Fat absorption in preterm infants is not as efficient as in term infants. Their physiologic mechanisms are not yet fully developed due to their low lipase and bile salt levels. Medium chain triglycerides can be absorbed without the benefit of bile salts, sparing available bile salts for the absorption of long chain triglycerides (LCT). MCTs also have favorable effects on calcium, phosphorus, and magnesium absorption.

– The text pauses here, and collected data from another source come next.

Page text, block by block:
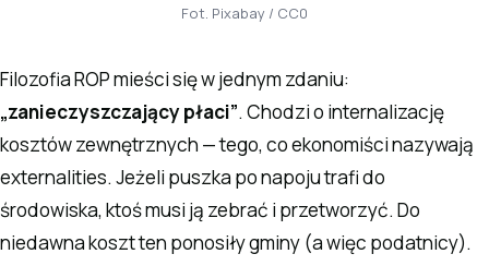
Fot. Pixabay / CC0
Filozofia ROP mieści się w jednym zdaniu:
„zanieczyszczający płaci”. Chodzi o internalizację
kosztów zewnętrznych — tego, co ekonomiści nazywają
externalities. Jeżeli puszka po napoju trafi do
środowiska, ktoś musi ją zebrać i przetworzyć. Do
niedawna koszt ten ponosiły gminy (a więc podatnicy).
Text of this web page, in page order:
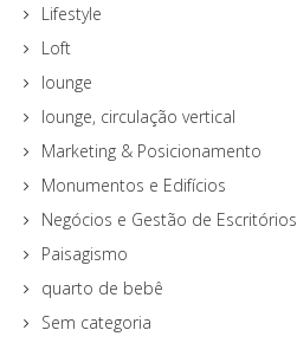
Lifestyle
Loft
lounge
lounge, circulação vertical
Marketing & Posicionamento
Monumentos e Edifícios
Negócios e Gestão de Escritórios
Paisagismo
quarto de bebê
Sem categoria
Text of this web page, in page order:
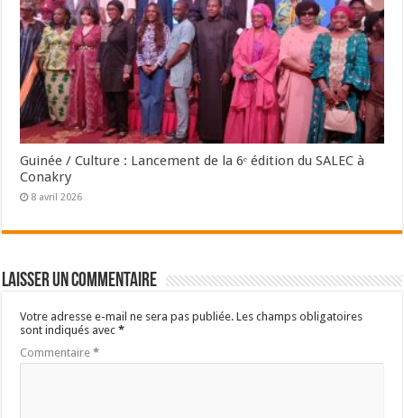
Guinée / Culture : Lancement de la 6ᵉ édition du SALEC à
Conakry
8 avril 2026
Laisser un commentaire
Votre adresse e-mail ne sera pas publiée. Les champs obligatoires
sont indiqués avec*
Commentaire*
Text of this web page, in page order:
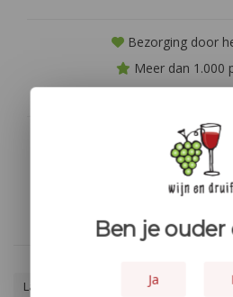
Bezorging door
Meer dan 1.000
Geen producten
Laagste prijs
Ben je ouder
Ja
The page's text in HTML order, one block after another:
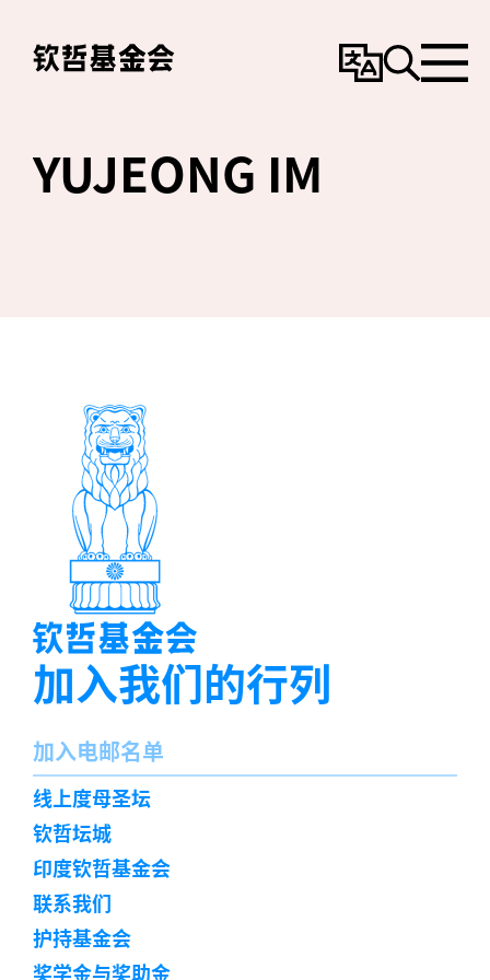
变
搜
选
YUJEONG IM
加入我们的行列
名
字
加入电邮名单
订
阅
线上度母圣坛
钦哲坛城
印度钦哲基金会
联系我们
护持基金会
奖学金与奖助金

Cerebral LCPUFAs, says Dr. Secretin, increase three to five times in utero during the third trimester. Since preterm babies are not able to complete the third trimester, they lack significant levels of DHA and AA. They are also unable to convert the LCPUFA
precursors--linoleic and alpha linolenic acid--into AA and DHA.
Dr. Secretin says adding DHA and AA to the diet of preterm infants helps improve retinal function and visual acuity. But she points out there has to be a balance between AA and DHA levels in formulas for LBW and preterm infants, and a prudent amount of vitamin E has to be added so that AA and DHA will not be oxidized and rendered useless.
Calcium and phosphorus requirements are higher in premature infants than in term infants, that cannot be provided in full by breast milk. Dr. Secretin says the calcium/phosphorus ratio has to be adjusted to meet the high demands of preterms. Use of calcium glycerophosphate is recommended since using only calcium can cause sedimentation and blocking of feeding tubes. Calcium glycerophosphate is more soluble, is easily absorbed, and provides good levels of calcium and phosphorus.